The three groups showed statistically different values of thrombomodulin (P < 0.001); this marker was present in higher levels in cancer group compared with control group (P < 0.001, mean difference = 3.57) and PUD group (P = 0.003, mean difference = 2.74).

   Discussion Top

Immunoglobulins have been shown to be a diagnostic value in gastric diseases. In a study performed on 83 symptomatic patients undergoing endoscopic examination, H. pylori-specific IgG, IgG1, IgG2, IgG3, and IgG4 subclasses were measured using ELISA technique. The results of histological examination and IgG serology showed significantly higher levels of IgG2 antibodies found in patients with duodenal ulcer as compared with patients with functional dyspepsia (P < 0.01). The results of this study suggest that the IgG subclass response in subjects infected with H. pylori may be a marker of DU disease as well as increased levels of inflammation. [20] In another study, specific serum IgG subclass antibodies against H. pylori antigens and recombinant CagA were analyzed in 75 symptomatic children with histologically confirmed H. pylori infection. Total CagA IgG titers were higher in children with active and more severe chronic antral inflammation. [21]

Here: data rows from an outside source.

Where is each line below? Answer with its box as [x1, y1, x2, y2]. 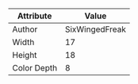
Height [12, 50, 37, 61]
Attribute [17, 10, 52, 21]
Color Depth [12, 63, 58, 74]
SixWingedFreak [64, 24, 127, 35]
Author [12, 24, 38, 35]
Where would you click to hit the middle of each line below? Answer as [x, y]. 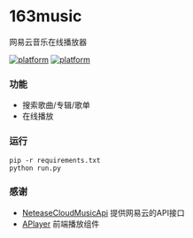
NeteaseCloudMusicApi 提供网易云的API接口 [103, 212]
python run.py [35, 168]
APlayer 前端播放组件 [61, 224]
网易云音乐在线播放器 [48, 42]
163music [46, 16]
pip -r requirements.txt [55, 160]
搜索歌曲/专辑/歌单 [56, 105]
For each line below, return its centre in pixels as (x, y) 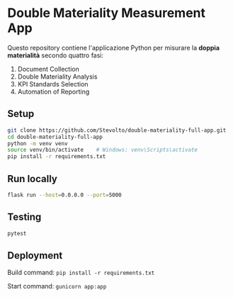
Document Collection (48, 69)
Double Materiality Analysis (57, 77)
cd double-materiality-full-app (55, 137)
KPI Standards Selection (53, 84)
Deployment (35, 256)
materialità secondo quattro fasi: (56, 55)
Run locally (33, 179)
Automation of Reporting (53, 91)
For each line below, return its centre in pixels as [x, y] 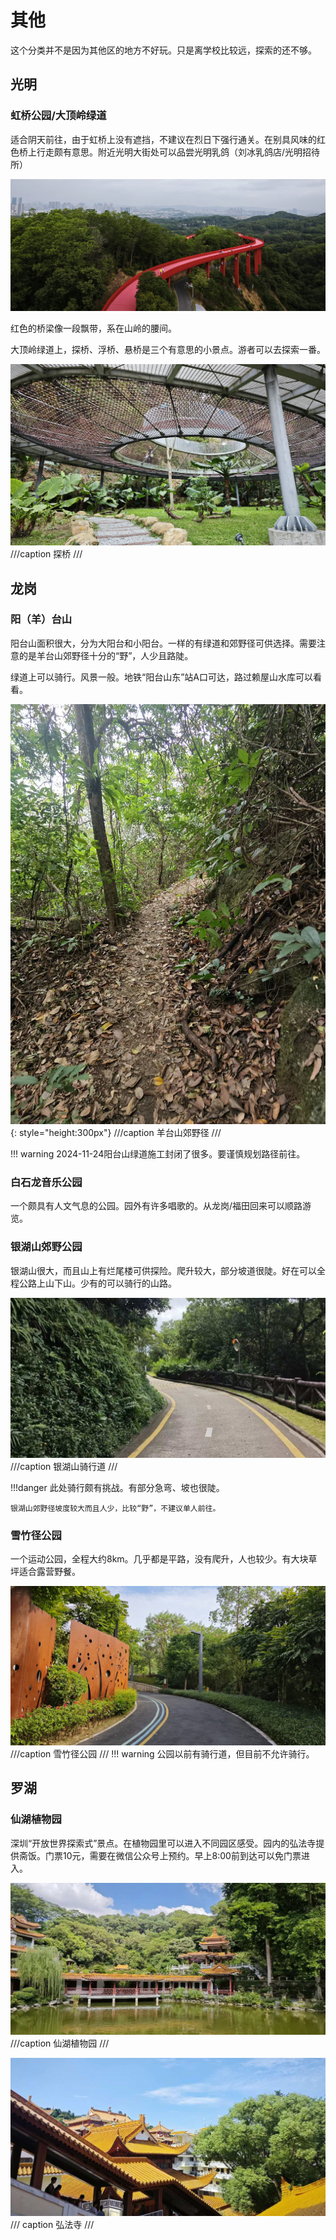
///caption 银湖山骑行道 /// [64, 1466]
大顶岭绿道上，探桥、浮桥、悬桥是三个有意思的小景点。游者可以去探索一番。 [168, 349]
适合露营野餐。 [49, 1571]
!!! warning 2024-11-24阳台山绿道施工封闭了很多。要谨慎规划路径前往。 [158, 1154]
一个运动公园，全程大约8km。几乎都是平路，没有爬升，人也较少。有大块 [159, 1558]
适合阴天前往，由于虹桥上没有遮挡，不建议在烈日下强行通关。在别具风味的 [163, 139]
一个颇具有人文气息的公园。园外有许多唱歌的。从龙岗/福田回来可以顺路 [156, 1206]
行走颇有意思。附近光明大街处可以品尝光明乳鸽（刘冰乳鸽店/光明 [169, 152]

However, the diagnostic value of other immunologic markers in gastric disease is not as clear as for immunoglobulins. A previous study used real-time polymerase chain reaction (RT-PCR) technique to measure the expression levels of different interleukins in patients with H. pylori-positive peptic ulcer disease. [22] The interleukin levels after ulcer healing in H. pylori-positive patients were not significantly different from the levels at the time of ulcer diagnosis. After eradication of H. pylori, a significant and persisting increase in IL-4 level was observed while IL-10 expression was markedly reduced. In another study, Obonyo et al.[23] assessed the role of H. pylori infection in the expression of IL-10 and IL-12 in vitro. They found out that level of IL-12 was inversely correlated with an increase in the number of H. pylori organisms and IL-10 levels were significantly increased (P < 0.01) at the higher multiplicity of infection, indicating the cells were viable. [10] In our study, we did not detect any significant difference in IL-10 serum level between ulcer group and control group (P > 0.05).

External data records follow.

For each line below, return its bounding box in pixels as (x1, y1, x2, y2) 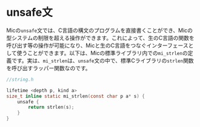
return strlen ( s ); (28, 104, 75, 111)
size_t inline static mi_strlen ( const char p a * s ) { (6, 93, 145, 99)
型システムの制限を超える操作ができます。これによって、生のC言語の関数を (6, 34, 195, 41)
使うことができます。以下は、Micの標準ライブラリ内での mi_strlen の (16, 49, 188, 56)
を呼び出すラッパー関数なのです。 (6, 64, 91, 71)
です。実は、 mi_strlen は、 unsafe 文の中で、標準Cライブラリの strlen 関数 (11, 57, 194, 64)
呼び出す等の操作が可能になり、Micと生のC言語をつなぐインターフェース (6, 42, 189, 49)
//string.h (6, 76, 34, 82)
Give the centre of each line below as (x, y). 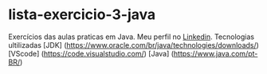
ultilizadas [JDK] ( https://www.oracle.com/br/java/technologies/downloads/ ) (133, 45)
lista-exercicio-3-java (82, 15)
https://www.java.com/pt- (216, 53)
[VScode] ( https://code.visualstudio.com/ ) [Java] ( (91, 53)
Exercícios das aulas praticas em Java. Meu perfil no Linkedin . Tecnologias (132, 37)
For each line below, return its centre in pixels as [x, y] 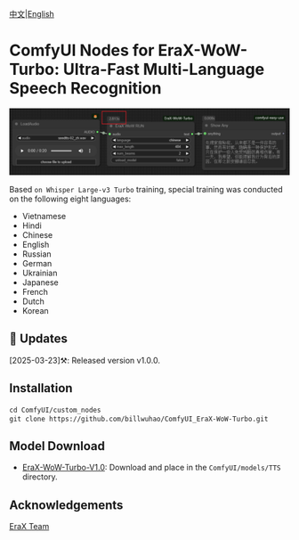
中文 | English [32, 14]
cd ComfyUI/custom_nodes [55, 410]
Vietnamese [44, 217]
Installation [41, 388]
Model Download [57, 446]
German [37, 264]
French [35, 292]
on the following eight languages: [70, 199]

A previous study on 61 subjects with dyspepsia showed that H. pylori infection was associated with lower levels of thrombomodulin in the antrum mucosa. [24] In our study, we showed that thrombomodulin serum level had no significant difference in PUD group in comparison with control group, but it is significantly higher in cancer group (P < 0.05).

Rokka et al.[25] showed that in a cellular level, H. pylori infection induces expression of IL-6 in gastric cells. In the present study, we concluded that IL-6 level is not significantly higher in PUD group but it is elevated in cancer group significantly (P < 0.05).

Oderda et al.[3] performed a research on 48 children, 32 of whom had H. pylori-positive gastritis and they measured the amount of INF, IL-1β, and IL-10 with RT-PCR. They demonstrated that IL-1β expression was similar in infected children and control subjects (P < 0.05). In this study, we also showed that IL-1 level is not significantly different in three groups (P < 0.05).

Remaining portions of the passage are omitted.